Assignment: Using the data below, count the lines where "every" appears, and answer with the number alone.

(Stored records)
+ + +

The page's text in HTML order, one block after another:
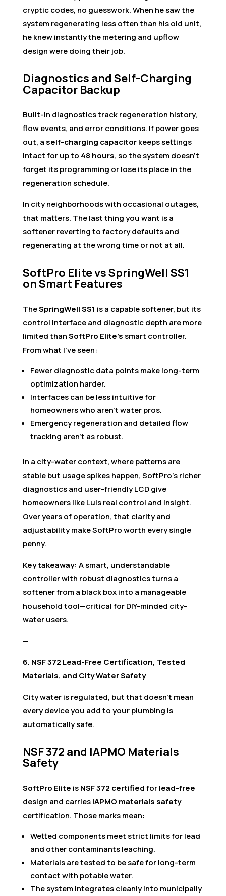
cryptic codes, no guesswork. When he saw the
system regenerating less often than his old unit,
he knew instantly the metering and upflow
design were doing their job.
Diagnostics and Self-Charging
Capacitor Backup
Built-in diagnostics track regeneration history,
flow events, and error conditions. If power goes
out, a self-charging capacitorkeeps settings
intact for up to 48 hours, so the system doesn’t
forget its programming or lose its place in the
regeneration schedule.
In city neighborhoods with occasional outages,
that matters. The last thing you want is a
softener reverting to factory defaults and
regenerating at the wrong time or not at all.
SoftPro Elite vs SpringWell SS1
on Smart Features
TheSpringWell SS1 is a capable softener, but its
control interface and diagnostic depth are more
limited thanSoftPro Elite’s smart controller.
From what I’ve seen:
Fewer diagnostic data points make long-term
optimization harder.
Interfaces can be less intuitive for
homeowners who aren’t water pros.
Emergency regeneration and detailed flow
tracking aren’t as robust.
In a city-water context, where patterns are
stable but usage spikes happen, SoftPro’s richer
diagnostics and user-friendly LCD give
homeowners like Luis real control and insight.
Over years of operation, that clarity and
adjustability make SoftPro worth every single
penny.
Key takeaway: A smart, understandable
controller with robust diagnostics turns a
softener from a black box into a manageable
household tool—critical for DIY-minded city-
water users.
—
6. NSF 372 Lead-Free Certification, Tested
Materials, and City Water Safety
City water is regulated, but that doesn’t mean
every device you add to your plumbing is
automatically safe.
NSF 372 and IAPMO Materials
Safety
SoftPro Elite isNSF 372 certifiedforlead-free
design and carriesIAPMO materials safety
certification. Those marks mean:
Wetted components meet strict limits for lead
and other contaminants leaching.
Materials are tested to be safe for long-term
contact with potable water.
The system integrates cleanly into municipally
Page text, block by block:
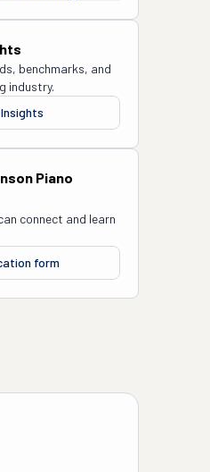
benchmarks, and
industry.
Piano
connect and learn
form
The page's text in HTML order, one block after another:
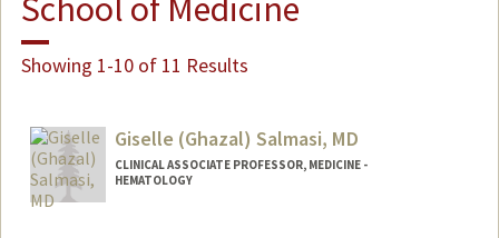
Showing 1-10 of 11 Results
Giselle (Ghazal) Salmasi, MD
CLINICAL ASSOCIATE PROFESSOR, MEDICINE -
HEMATOLOGY
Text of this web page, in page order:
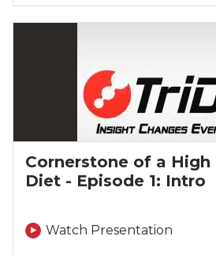
Cornerstone of a
Diet - Episode 1: Intro
Watch Presentation

+ + +

Answer space: 2